Your objective — Scan the records for "repository" and copy each line that contains it.

Items from a data source:

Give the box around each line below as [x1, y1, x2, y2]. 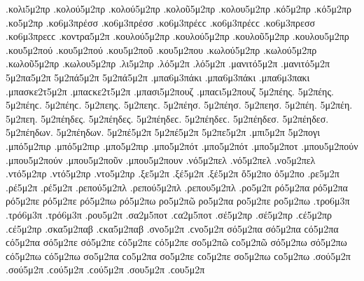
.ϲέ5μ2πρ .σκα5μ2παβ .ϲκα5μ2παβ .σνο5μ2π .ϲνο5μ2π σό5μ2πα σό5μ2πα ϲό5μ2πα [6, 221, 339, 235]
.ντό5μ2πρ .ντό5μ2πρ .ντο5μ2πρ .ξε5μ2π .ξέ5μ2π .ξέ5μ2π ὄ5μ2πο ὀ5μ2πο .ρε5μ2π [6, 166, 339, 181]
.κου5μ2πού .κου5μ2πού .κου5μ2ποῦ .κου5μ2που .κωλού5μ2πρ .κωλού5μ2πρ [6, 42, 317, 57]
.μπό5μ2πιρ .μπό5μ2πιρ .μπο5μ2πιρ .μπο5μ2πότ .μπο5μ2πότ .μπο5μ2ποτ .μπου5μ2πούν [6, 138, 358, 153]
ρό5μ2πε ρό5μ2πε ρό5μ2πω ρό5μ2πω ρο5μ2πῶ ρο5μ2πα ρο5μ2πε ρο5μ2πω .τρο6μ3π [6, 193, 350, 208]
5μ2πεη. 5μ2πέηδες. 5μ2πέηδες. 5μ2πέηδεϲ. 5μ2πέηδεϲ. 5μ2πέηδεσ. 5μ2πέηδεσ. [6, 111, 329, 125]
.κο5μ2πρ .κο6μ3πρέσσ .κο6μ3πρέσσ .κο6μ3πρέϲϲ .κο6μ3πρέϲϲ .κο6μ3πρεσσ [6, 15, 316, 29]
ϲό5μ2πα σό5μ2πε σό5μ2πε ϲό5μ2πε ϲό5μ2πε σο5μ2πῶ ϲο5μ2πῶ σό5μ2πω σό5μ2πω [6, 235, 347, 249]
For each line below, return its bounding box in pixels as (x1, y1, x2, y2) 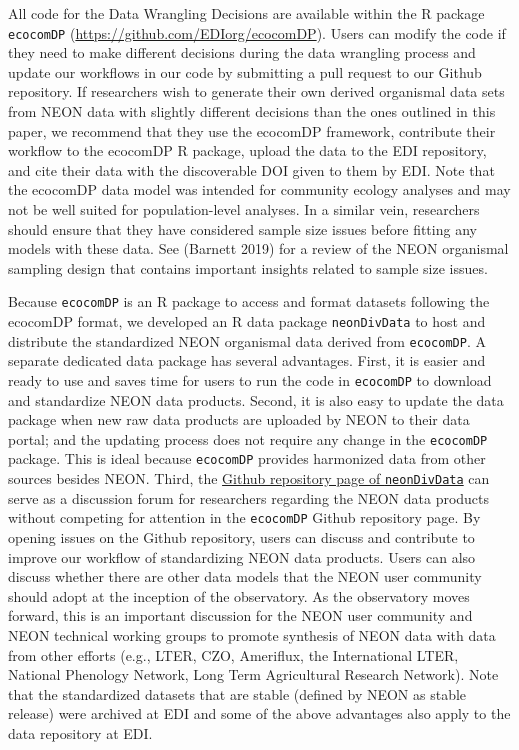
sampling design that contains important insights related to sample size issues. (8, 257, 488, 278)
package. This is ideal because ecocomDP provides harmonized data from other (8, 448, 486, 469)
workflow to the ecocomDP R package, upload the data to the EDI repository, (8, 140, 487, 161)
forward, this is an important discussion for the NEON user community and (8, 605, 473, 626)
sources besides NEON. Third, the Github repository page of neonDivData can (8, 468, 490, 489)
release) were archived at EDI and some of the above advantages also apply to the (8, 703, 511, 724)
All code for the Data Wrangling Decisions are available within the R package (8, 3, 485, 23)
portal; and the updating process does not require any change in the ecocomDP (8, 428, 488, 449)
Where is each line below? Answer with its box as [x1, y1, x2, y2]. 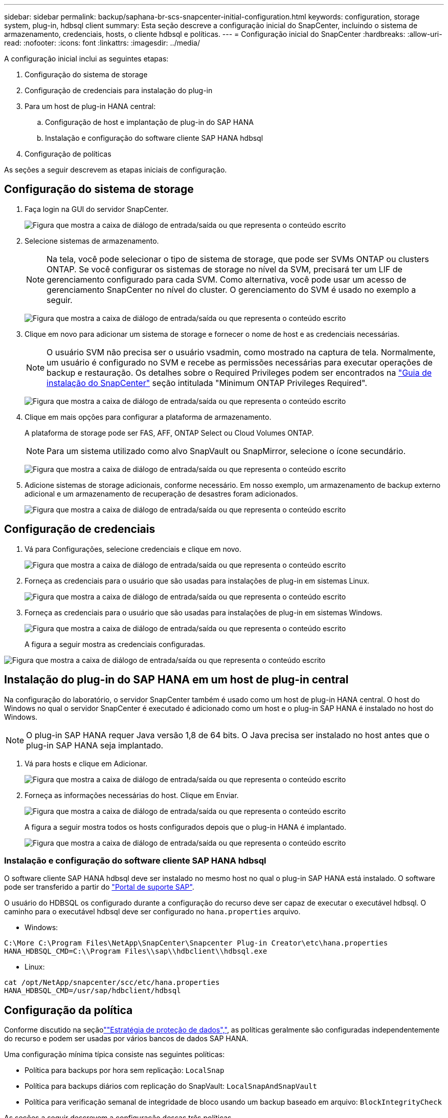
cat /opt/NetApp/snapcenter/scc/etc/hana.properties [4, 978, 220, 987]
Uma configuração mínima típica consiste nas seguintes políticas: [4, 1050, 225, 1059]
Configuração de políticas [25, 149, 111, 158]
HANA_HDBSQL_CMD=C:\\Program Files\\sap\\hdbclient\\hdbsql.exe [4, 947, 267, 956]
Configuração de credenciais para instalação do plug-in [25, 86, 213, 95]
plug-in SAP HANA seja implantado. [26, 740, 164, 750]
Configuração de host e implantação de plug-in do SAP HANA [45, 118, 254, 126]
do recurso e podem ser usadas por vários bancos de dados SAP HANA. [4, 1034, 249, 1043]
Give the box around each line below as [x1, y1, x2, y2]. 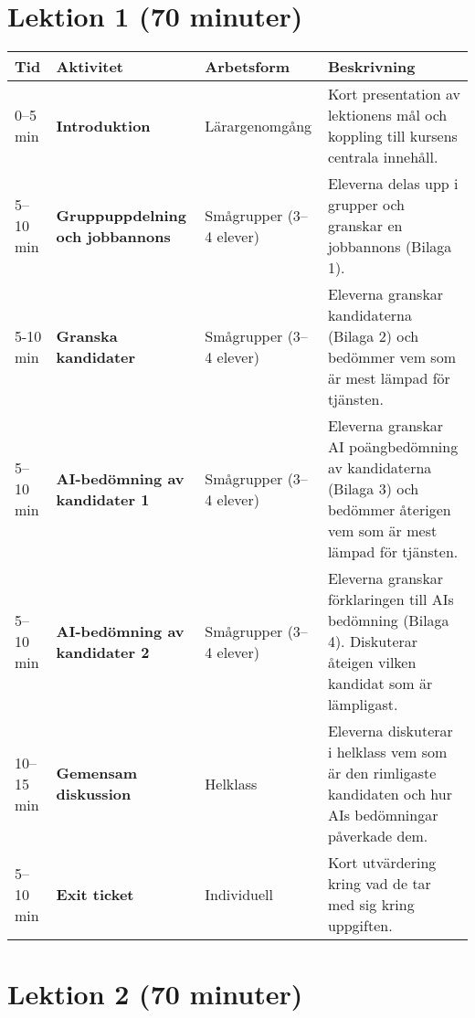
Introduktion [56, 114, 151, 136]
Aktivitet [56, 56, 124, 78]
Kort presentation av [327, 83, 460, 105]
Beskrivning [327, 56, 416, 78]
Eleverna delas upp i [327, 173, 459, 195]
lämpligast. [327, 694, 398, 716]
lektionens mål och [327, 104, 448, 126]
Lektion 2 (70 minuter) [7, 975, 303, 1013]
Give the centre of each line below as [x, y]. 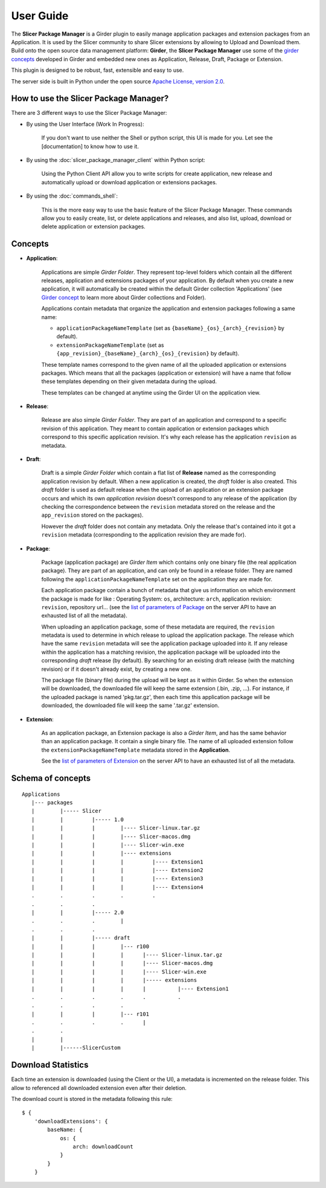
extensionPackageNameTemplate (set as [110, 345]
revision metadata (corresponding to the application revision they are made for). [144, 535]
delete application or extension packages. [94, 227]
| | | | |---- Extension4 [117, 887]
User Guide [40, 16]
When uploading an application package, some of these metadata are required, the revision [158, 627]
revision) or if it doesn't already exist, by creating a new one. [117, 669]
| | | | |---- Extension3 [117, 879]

Solution —
workflow to the ecocomDP R package, upload the data to the EDI repository, (8, 140, 487, 161)
sources besides NEON. Third, the Github repository page of neonDivData can (8, 468, 490, 489)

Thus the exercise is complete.